Originally announced early in 2015 and funded by Kickstarter that summer, it’s no secret that We Happy Few has had a rocky development process. The game was listed on Steam’s Early Access the following year where players could get their hands on it for $29.99. Still in Early Access the price to play jumped up to a “discounted” $50.99 in August of 2017 after Compulsion Games announced that they would be adding reworking NPC AI and adding a campaign mode. At the time, Gearbox defended the spike in price, but after an extended period of time without any significant updates, they began offering refunds and pulled We Happy Few from steam in April of this year.
And now we’re here. After three years of PR turbulence, we’ve finally reached release day. But was it worth the original hype or will we all have to dope ourselves with Joy to forget this horrible experience?
The short answer is yes. But this game was made with a specific audience in mind and certainly does not cater to our inner action hero.
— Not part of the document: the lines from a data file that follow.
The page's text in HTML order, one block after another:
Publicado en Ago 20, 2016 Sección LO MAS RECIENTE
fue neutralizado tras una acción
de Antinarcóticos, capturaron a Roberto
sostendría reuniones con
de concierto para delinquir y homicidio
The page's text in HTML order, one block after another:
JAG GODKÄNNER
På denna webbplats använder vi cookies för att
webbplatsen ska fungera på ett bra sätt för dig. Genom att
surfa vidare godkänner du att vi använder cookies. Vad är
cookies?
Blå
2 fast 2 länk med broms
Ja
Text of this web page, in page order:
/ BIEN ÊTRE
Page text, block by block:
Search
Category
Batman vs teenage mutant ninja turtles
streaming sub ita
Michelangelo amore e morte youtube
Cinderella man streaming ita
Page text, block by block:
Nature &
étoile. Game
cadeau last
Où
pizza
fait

The story of We Happy Few takes us deep into a dark world seeping with mystery. An account of how the world fell into despair unfolds through three different acts, each featuring unique playable characters and intertwining tales. The game opens with a familiar scene featuring Arthur, the news paper censor who comes across an article that brings back a few unpleasant memories. He quickly reaches for his bottle of Joy, the magical happy pill that makes everything swell in Wellington Wells. If you choose to take the happy pill, the game’s credits roll and you continue to live a happy life. But if you toss it to the side, it’s not long before you’re discovered as a “Downer” and you must flee for your life.
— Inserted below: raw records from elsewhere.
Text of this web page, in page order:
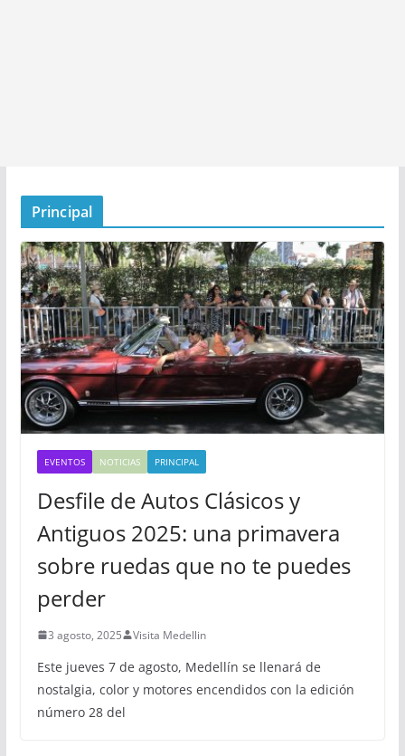
Principal
EVENTOS NOTICIAS PRINCIPAL
Desfile de Autos Clásicos y
Antiguos 2025: una primavera
sobre ruedas que no te puedes
perder
3 agosto, 2025 Visita Medellin
Este jueves 7 de agosto, Medellín se llenará de
nostalgia, color y motores encendidos con la edición
número 28 del
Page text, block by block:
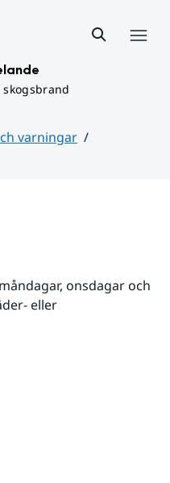
skogsbrand
varningar
onsdagar och
eller
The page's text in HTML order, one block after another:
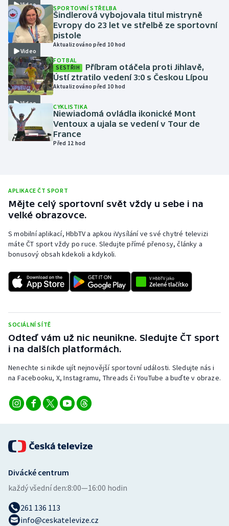
Lyže a snowboard
Moderní pětiboj
Motorsport
Olympijské hry
Parasport
Plavání
Rychlobruslení
Rychlostní kanoistika
Short track
Sportovní střelba
Veslování
Vodní slalom
Volejbal
Video
Video
SPORTOVNÍ STŘELBA
Šindlerová vybojovala titul mistryně
Evropy do 23 let ve střelbě ze sportovní
pistole
Aktualizováno před 10 hod
Video
FOTBAL
SESTŘIH
Příbram otáčela proti Jihlavě,
Ústí ztratilo vedení 3:0 s Českou Lípou
Aktualizováno před 10 hod
CYKLISTIKA
Niewiadomá ovládla ikonické Mont
Ventoux a ujala se vedení v Tour de
France
Před 12 hod
APLIKACE ČT SPORT
Mějte celý sportovní svět vždy u sebe i na
velké obrazovce.
S mobilní aplikací, HbbTV a apkou iVysílání ve své chytré televizi
máte ČT sport vždy po ruce. Sledujte přímé přenosy, články a
bonusový obsah kdekoli a kdykoli.
SOCIÁLNÍ SÍTĚ
Odteď vám už nic neunikne. Sledujte ČT sport
i na dalších platformách.
Nenechte si nikde ujít nejnovější sportovní události. Sledujte nás i
na Facebooku, X, Instagramu, Threads či YouTube a buďte v obraze.
Divácké centrum
každý všední den:8:00—16:00 hodin
261 136 113
info@ceskatelevize.cz
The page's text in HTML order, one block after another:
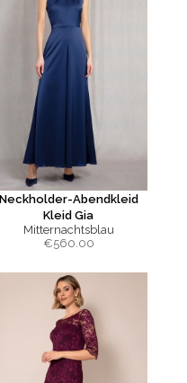
Neckholder-Abendkleid
Kleid Gia
Mitternachtsblau
€560.00

Arthur’s knack for speed makes it easy for him to sprint away and escape danger. After the completion of Arthur’s story, players move onto Sally Boyle, who is more slower and therefore more stealth focused. Lastly, you play as Ollie Starkey, the big loud Scottish brute that I personally adore.
We Happy Few is a game that mixes stealth, crafting, and combat together in a manner that holds it back from ever feeling like an action game, and that is a very good thing. What makes this game effective is that you never stop feeling like a normal citizen. The characters you play as certainly aren’t hopeless, but they definitely aren’t heroes either. Whether you’re distracting guards by tossing small objects, outrunning the Bobbies, or crafting objects, your characters always feel like they are average people who have learned these skills out of nothing more than necessity.
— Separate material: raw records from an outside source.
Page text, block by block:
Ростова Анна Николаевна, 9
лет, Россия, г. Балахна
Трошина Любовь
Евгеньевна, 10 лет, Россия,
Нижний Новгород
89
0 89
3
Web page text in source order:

Need a lockpick? Make it out of bobby pins. What about a weapon? Pick up a branch, a rock, and some duct tape to build a basic club. Each item you craft is made from every day items or plants found around the world. Nothing you create lasts forever either. Weapon degradation and limited uses force you to constantly be on the look out for spots to loot crafting materials. Keeping your inventory stocked with healing items is the only way to survive.
As you complete quests and sidequests, you earn points that can be allocated to a skill tree making your character grow, but nothing so powerful that it’s game breaking. Each level of increased health adds an additional fifty percent to maximum health. Other upgrades grant players the ability to hear enemies from farther away, or make their stealth takedowns quieter than before. But each of these upgrades both cost a great deal of points and only add nominal bonuses, never making you feel like an action hero.
While We Happy Few has taken a very stylistic approach to their animation, there are times when it works for them and times that it doesn’t. I encountered a number of NPCs whose dialogue didn’t remotely match up with their animation. The charicaturesque character design at times pulled me right out of the otherwise engrossing world.
When it works, it really really works. The true success of We Happy Few is how effectively it tells stories of you travelling through the environment. Radio broadcasts, letters strewn about, and vandalized posters tell a deeper story of this dark imagining of a not-so-great Britain. It reminds me quite a bit of my first time through Bioshock‘s Rapture. We’ve uploaded a short gameplay video to give you an example of such designs:
Compulsion Games already detailed a number of their post launch plans, expanding on this twisted world. Players who enjoy We Happy Few can look forward to a free update that will build upon what’s there as well as a sandbox mode. But for anyone who purchases the deluxe edition or the Season Pass, there are three new stories to look forward to. Compulsion Games has provided a brief description for “We All Fall Down”, “Lightbearer”, and “Roger & James in: They Came From Below”:
We All Fall Down- Much like any well-worn happy mask, all societies develop cracks in their veneer. But that doesn’t mean you should go digging up dirt from the past. Right? *pops a Joy pill* Right!
Lightbearer- Heartthrob, artist, and personal trainwreck, Nick Lightbearer is Wellington Wells’ most celebrated rock star—but what truly makes him tick? Tune in to Uncle Jack’s late show to find out.
Roger & James in: They Came From Below!- Precocious Roger and Impetuous James set off in search of adventure and love, only to uncover bizarre technology and a terrifying new threat. All is not as it seems. Or is it exactly as it seems?
We Happy Few is an atmospheric first-person survival game that tells its tales well. But the overall gameplay feels a bit sluggish, almost as if it was running on a game engine from 2007. For anyone seeking an action game or a pure stealth game, We Happy Few is most likely not for you. This game was made for people who like to play in the sandbox and be told a good story while smacking a few goons around. It’s a bit rough around the edges at the moment, but nothing a patch can’t fix.
The stylistic animation does wonders for atmosphere, but technical stutters distract.
We Happy Few has a solid system of game mechanics built around the core gameplay, but it sometime feels like it’s running on an out of date engine.
SFX and music cues are perfectly timed and pull you deeper into this fallen kingdom.
There’s plenty of fun to be had for anyone seeking a new world to explore and steal from.
Final Verdict: 8.0
We Happy Few is available now on PC, PS4, and Xbox One.
A copy of We Happy Few was provided by the publisher.